Source data

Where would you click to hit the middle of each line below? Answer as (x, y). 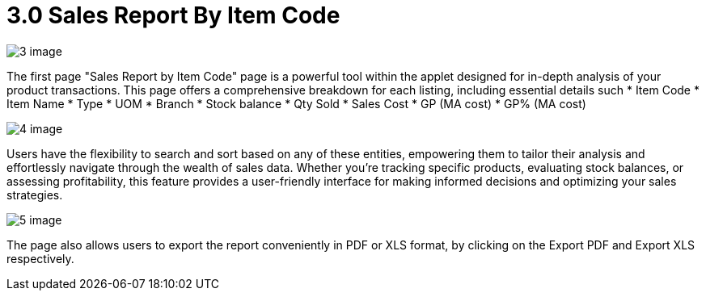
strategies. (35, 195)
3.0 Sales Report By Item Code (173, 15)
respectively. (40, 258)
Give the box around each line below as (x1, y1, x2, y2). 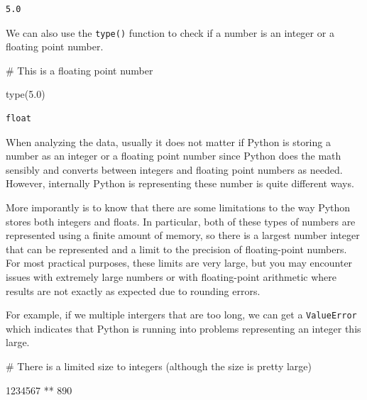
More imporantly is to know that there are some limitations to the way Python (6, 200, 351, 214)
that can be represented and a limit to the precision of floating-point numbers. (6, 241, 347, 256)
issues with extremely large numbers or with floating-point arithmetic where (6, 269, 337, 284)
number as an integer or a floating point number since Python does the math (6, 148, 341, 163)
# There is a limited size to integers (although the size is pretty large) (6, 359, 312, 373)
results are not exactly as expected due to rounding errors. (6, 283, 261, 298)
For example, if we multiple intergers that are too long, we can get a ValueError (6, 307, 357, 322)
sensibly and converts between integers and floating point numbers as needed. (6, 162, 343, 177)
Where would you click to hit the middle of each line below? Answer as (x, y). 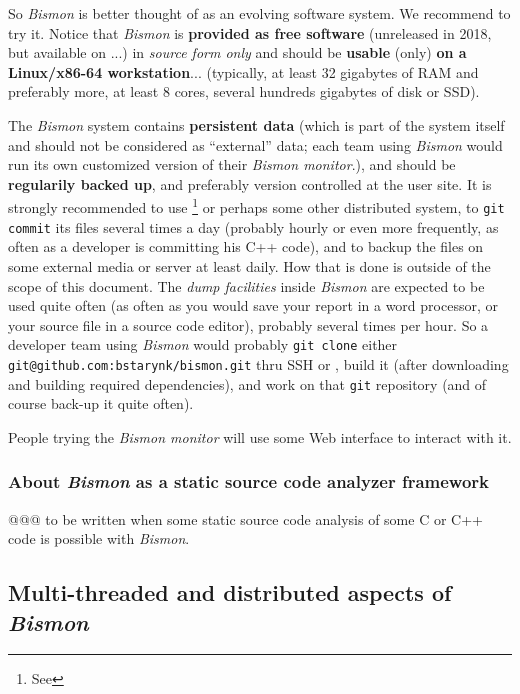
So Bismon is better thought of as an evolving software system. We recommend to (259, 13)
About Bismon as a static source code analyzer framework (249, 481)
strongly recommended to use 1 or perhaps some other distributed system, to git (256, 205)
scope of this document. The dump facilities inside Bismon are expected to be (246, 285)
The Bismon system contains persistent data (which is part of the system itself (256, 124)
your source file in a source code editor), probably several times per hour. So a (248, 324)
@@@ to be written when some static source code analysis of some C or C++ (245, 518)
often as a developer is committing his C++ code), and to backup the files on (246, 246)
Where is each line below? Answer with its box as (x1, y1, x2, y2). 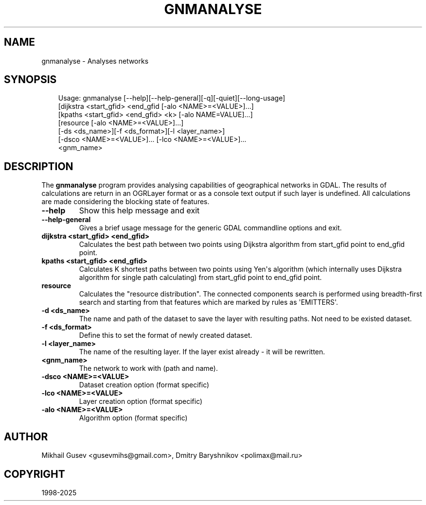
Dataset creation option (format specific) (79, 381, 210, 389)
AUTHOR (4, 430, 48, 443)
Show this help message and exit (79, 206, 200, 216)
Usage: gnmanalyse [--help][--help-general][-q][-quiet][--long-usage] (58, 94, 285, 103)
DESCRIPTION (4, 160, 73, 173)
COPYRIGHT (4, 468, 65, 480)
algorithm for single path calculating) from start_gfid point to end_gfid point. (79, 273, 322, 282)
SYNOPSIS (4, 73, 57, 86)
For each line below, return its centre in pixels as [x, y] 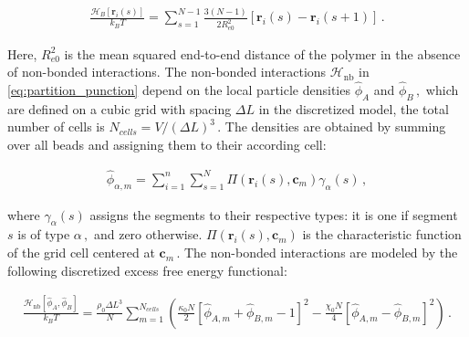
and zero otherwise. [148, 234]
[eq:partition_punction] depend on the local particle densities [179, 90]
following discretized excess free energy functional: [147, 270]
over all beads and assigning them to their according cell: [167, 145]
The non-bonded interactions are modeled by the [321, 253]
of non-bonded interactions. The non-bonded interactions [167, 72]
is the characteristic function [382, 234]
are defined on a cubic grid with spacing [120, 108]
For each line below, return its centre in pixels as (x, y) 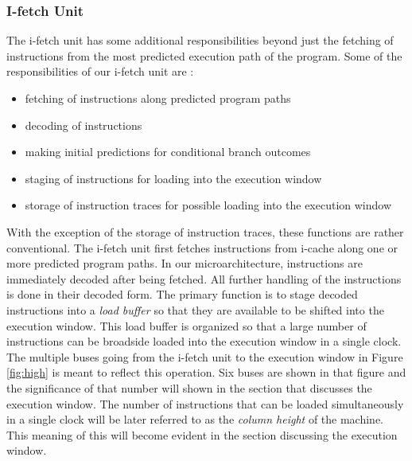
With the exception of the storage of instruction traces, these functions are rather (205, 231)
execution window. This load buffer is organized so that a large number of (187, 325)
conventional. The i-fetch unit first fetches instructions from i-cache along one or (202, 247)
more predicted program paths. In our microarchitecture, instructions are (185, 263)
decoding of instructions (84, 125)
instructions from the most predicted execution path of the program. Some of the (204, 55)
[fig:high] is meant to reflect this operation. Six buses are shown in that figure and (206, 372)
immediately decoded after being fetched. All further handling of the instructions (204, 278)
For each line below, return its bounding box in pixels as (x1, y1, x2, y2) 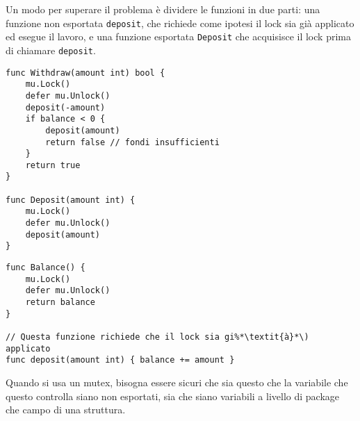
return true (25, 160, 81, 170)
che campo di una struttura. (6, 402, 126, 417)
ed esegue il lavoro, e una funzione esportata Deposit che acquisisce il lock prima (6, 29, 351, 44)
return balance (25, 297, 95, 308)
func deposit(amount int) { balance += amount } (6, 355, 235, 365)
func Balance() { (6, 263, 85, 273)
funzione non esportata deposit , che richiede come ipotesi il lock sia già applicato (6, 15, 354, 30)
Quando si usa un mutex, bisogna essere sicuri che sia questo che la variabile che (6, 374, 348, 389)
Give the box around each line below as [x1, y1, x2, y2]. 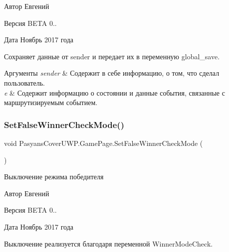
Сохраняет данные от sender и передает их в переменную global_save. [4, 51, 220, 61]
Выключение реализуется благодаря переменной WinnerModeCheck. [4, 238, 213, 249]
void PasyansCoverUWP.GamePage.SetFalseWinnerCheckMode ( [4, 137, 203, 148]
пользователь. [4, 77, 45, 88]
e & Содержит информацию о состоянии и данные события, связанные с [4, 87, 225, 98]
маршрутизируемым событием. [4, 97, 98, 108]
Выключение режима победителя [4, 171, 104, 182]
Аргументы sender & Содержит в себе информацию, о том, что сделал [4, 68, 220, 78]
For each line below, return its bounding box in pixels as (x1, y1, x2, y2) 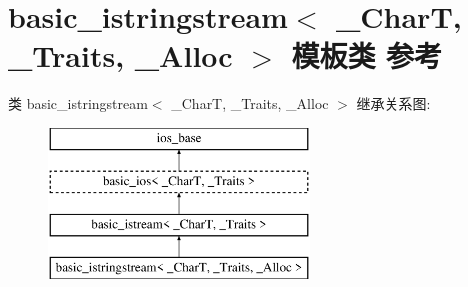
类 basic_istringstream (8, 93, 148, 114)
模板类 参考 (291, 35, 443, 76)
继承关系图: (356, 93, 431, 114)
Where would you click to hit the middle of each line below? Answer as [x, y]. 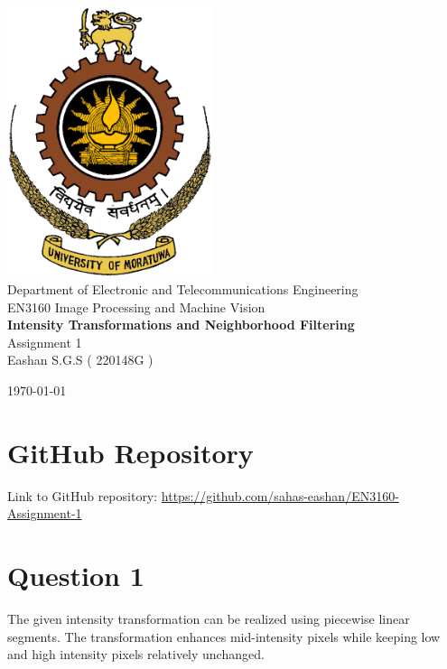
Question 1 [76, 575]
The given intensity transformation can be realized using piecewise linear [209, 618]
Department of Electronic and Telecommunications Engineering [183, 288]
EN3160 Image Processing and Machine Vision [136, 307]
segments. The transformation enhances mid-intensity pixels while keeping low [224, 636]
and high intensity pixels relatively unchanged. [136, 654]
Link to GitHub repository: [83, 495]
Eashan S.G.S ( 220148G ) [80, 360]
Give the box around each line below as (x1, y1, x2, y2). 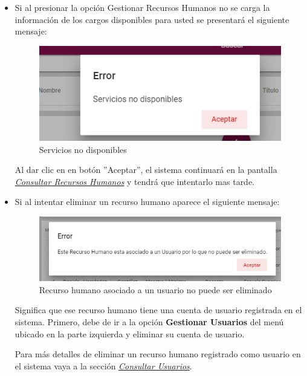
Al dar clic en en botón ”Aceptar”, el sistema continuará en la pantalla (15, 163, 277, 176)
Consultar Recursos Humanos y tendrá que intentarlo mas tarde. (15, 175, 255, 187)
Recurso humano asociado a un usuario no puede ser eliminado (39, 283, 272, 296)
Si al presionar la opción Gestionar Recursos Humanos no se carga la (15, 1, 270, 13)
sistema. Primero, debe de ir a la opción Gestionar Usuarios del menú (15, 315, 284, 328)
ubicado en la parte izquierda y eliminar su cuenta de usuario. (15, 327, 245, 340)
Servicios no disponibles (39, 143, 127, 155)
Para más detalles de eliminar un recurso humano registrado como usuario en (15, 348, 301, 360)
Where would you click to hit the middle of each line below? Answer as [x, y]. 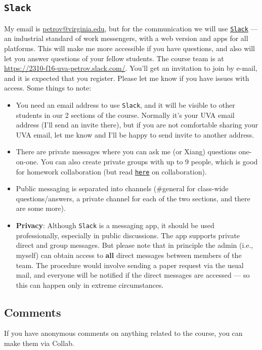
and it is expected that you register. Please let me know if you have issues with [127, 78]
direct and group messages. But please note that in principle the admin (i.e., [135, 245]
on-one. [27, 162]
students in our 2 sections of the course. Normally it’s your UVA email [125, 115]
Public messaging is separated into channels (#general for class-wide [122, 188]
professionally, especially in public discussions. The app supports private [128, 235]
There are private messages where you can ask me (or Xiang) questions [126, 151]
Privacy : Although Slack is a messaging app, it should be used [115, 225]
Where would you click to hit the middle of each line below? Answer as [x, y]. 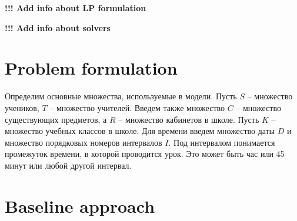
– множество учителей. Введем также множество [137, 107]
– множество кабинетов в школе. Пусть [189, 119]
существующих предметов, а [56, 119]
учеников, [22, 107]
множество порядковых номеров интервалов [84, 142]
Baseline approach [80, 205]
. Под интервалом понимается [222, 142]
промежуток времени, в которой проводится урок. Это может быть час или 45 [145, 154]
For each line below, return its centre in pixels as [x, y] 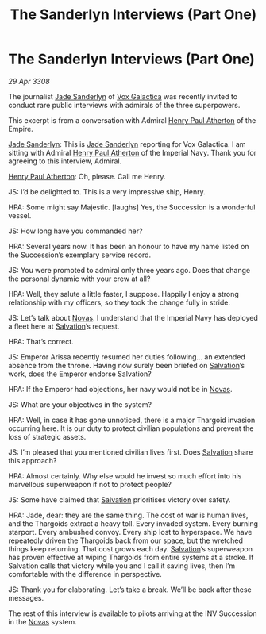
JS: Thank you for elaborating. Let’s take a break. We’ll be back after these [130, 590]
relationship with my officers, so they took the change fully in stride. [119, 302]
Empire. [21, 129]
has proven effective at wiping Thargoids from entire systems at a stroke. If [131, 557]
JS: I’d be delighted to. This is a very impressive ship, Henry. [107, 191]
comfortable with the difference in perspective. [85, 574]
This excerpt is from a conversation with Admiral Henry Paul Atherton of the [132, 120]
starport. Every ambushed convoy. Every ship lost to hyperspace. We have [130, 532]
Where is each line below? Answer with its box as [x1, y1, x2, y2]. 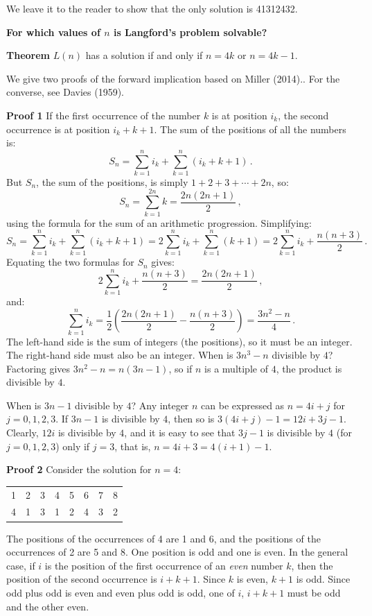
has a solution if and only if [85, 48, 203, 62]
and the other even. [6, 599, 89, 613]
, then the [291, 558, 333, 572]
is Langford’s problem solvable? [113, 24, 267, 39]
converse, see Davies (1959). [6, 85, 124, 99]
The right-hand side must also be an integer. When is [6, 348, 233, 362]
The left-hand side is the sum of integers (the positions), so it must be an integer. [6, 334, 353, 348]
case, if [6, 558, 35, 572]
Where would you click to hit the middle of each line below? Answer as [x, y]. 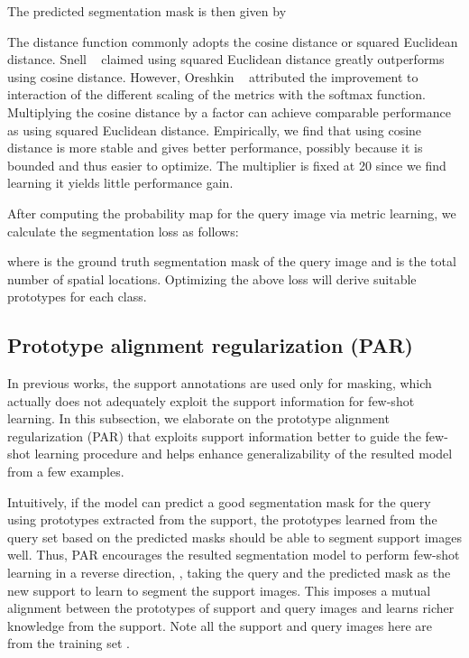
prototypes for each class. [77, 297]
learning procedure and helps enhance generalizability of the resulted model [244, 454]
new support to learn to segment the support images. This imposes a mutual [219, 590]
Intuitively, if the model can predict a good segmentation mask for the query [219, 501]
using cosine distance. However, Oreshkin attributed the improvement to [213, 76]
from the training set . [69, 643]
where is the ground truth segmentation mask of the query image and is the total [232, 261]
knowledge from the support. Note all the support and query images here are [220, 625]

§ **Requirement**
Reproduce the records exactly, starting with their first line and ending with the line that contains "So Bismon is", though pictures should be dropped.

§ **Expected answer**
Where would you click to hit the middle of each line below? Answer as (x, y). 
strategies. (35, 195)
3.0 Sales Report By Item Code (173, 15)
respectively. (40, 258)
Give the box around each line below as (x1, y1, x2, y2). 
More imporantly is to know that there are some limitations to the way Python (6, 200, 351, 214)
that can be represented and a limit to the precision of floating-point numbers. (6, 241, 347, 256)
issues with extremely large numbers or with floating-point arithmetic where (6, 269, 337, 284)
number as an integer or a floating point number since Python does the math (6, 148, 341, 163)
# There is a limited size to integers (although the size is pretty large) (6, 359, 312, 373)
results are not exactly as expected due to rounding errors. (6, 283, 261, 298)
For example, if we multiple intergers that are too long, we can get a ValueError (6, 307, 357, 322)
sensibly and converts between integers and floating point numbers as needed. (6, 162, 343, 177)
Where would you click to hit the middle of each line below? Answer as (x, y). 
So Bismon is better thought of as an evolving software system. We recommend to (259, 13)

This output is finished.